Open nip5 opened 5 years ago
@CaitlinA @nip5
Did PR https://github.com/DrylandEcology/rSFSW2/pull/360 close this issue?
I don't think that this issue description is helpful, e.g., there is no reproducible example; there is no example output of the error message, it doesn't state which database (out of >= 3), etc.
Also claiming that this is an issue for (all) Linux machines is not helpful; travis-ci which we run with Ubuntu 14.04.5 LTS
did not produce this issue (https://travis-ci.org/DrylandEcology/rSFSW2/builds/502228791 passing the previous PR for rSFW2 v3.1.3): i.e.,
[1] "rSFSW2's 'make_dbOutput': started at 2019-03-05 20:38:51"
[1] "rSFSW2's 'make_dbOutput': ended after 0.75 s"
Maybe it fails on your specific Linux machine, but then writing what setup you use would be more helpful for debugging. As it is, I see no specific reason why this was an issue with the R code of rSFSW2 and not with your specific setup.
Commit bdc60628ab20f9ab81335b3edbff37dd86130273 introduces new code to replace any NA
(which carry a specific meaning in R) in weather folder names with a text string (of no specific meaning). I find this confusing without further explanation.
We used to remove NAs in weather folder names with na.exclude()
(https://github.com/DrylandEcology/rSFSW2/blob/fc063547f1a79897378b558124a9928b800edd9c/R/OutputDatabase.R#L1843). Contrary to that old code snippet, it appears that when I changed our test project about 10 months ago, I changed how we re-write the InputMaster
csv, i.e., we started to write "NA"
instead of NA
to the csv
file (https://github.com/DrylandEcology/rSFSW2/commit/db3948e6aa746d012dbc4f25b0e9bb2a4186305f). Thus, the reference output database contains an entry for site 4 "NA". I guess that maybe my local computer and travis-ci, translate this into "NA"

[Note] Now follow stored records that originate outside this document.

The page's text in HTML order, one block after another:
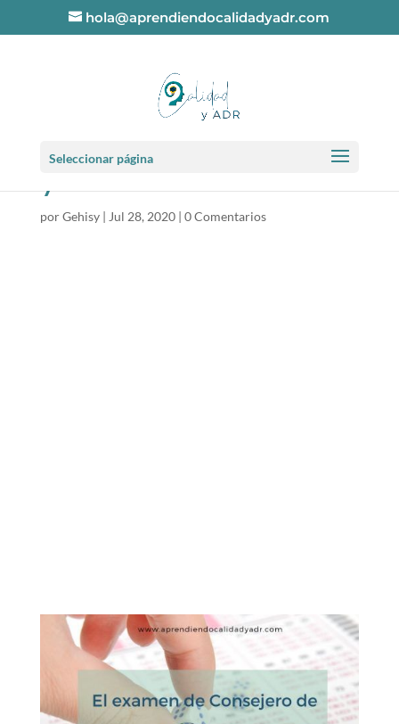
hola@aprendiendocalidadyadr.com
Seleccionar página
aprendiendocalidad
yadr.com
porGehisy| Jul 28, 2020| 0 Comentarios

while yours reads it as NA
from disk? The "NA"
has ended up in the reference output database because it was no longer removed by na.exclude
. Thus, if this is the problem, then I guess that instead of laboriously rewriting the NA
s into "NA"
s, simply removing the na.exclude
(maybe with an additional as.character(SFSW2_prj_inputs[["SWRunInformation"]]$WeatherFolder)
if needed) would produce the same result as the reference output database, but much easier and faster?

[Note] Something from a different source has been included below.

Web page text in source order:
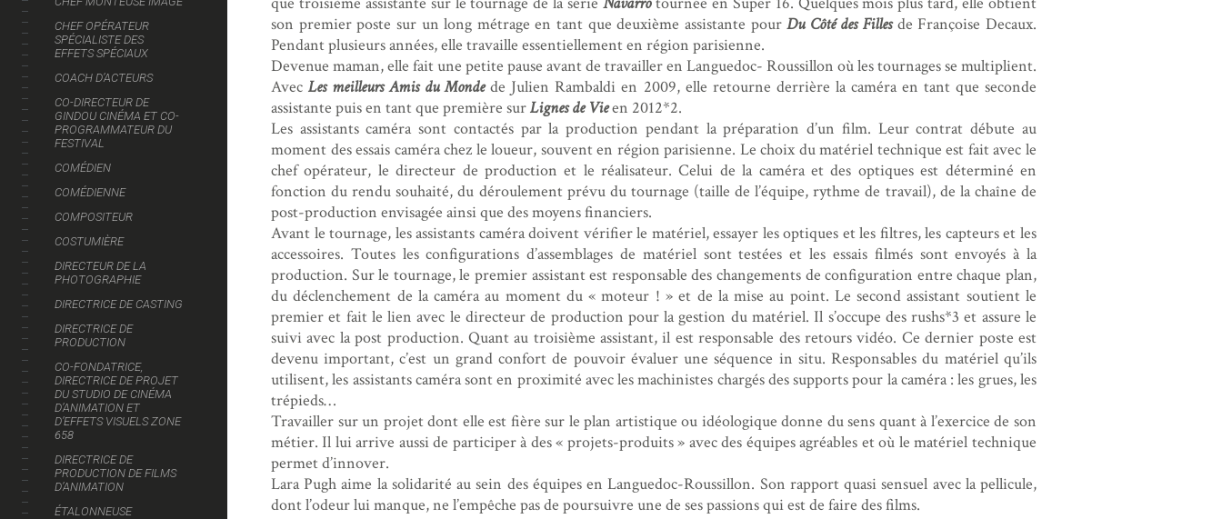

Since, originally these NA
s indicated non-included sites, we may want to consider whether we prefer eventually to revert to the old behavior, i.e., not include those sites in the weatherfolders
table?
Either way, looping over vectors tends to be slow and in our use cases site_data
could have many rows; however, the code is executed only once and thus it does not matter much for the overall performance of a simulation run. Still, you may want to read up on vectorized code (e.g., https://datascienceplus.com/strategies-to-speedup-r-code/), i.e., the code in the commit
for (i in seq(sites_data$WeatherFolder)){
if (is.na(sites_data$WeatherFolder[i])){
sites_data$WeatherFolder[i] <- "NA"
}
}
is equivalent to
sites_data$WeatherFolder[is.na(sites_data$WeatherFolder)] <- "NA"

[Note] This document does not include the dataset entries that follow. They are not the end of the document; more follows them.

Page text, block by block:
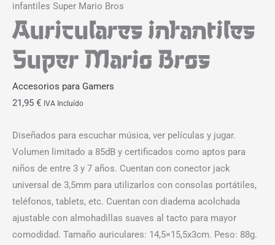
infantiles Super Mario Bros
Auriculares infantiles
Super Mario Bros
Accesorios para Gamers
21,95 € IVA Incluído
Diseñados para escuchar música, ver películas y jugar.
Volumen limitado a 85dB y certificados como aptos para
niños de entre 3 y 7 años. Cuentan con conector jack
universal de 3,5mm para utilizarlos con consolas portátiles,
teléfonos, tablets, etc. Cuentan con diadema acolchada
ajustable con almohadillas suaves al tacto para mayor
comodidad. Tamaño auriculares: 14,5×15,5x3cm. Peso: 88g.
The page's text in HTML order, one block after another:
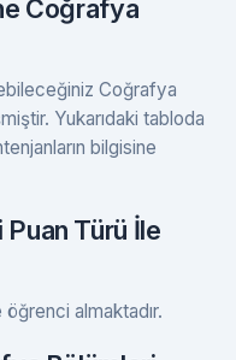
Coğrafya
Coğrafya
Yukarıdaki tabloda
bilgisine
Türü İle
almaktadır.
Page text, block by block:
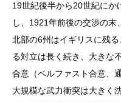
19世紀後半から20世紀にか
し、1921年前後の交渉の末
北部の6州はイギリスに残
る対立は長く続き、大きな
合意（ベルファスト合意、
大規模な武力衝突は大きく
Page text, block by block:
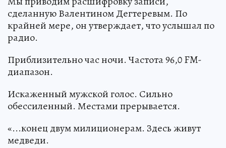
сделанную Валентином Дегтеревым. По
крайней мере, он утверждает, что услышал по
радио.
Приблизительно час ночи. Частота 96,0 FM-
диапазон.
Искаженный мужской голос. Сильно
обессиленный. Местами прерывается.
«...конец двум милиционерам. Здесь живут
медведи.

Here, an example with 100,000 sites -- a reasonable setup for one of our simulation experiments: the for-loop is (on my machine) over 1,300 times slower...
sites_data <- data.frame(WeatherFolder = as.character(sample(1e5)),
stringsAsFactors = FALSE)
sites_data$WeatherFolder[c(10, 50000)] <- NA
f1 <- function(x) {
for (i in seq(x$WeatherFolder)){
if (is.na(x$WeatherFolder[i])){
x$WeatherFolder[i] <- "NA"
}
}
x
}
f2 <- function(x) {
x$WeatherFolder[is.na(x$WeatherFolder)] <- "NA"
x
}
identical(f1(sites_data), f2(sites_data))
microbenchmark::microbenchmark(f1(sites_data), f2(sites_data))
But again, simply removing na.exclude
from the call in line 1843 should have done the trick as well, i.e.,
temp <- unique(SFSW2_prj_inputs[["SWRunInformation"]]$WeatherFolder)
Test project tests fail on Linux machines due to "NA" being coerced to NA in Linux and thus site 4 is skipped on database generation.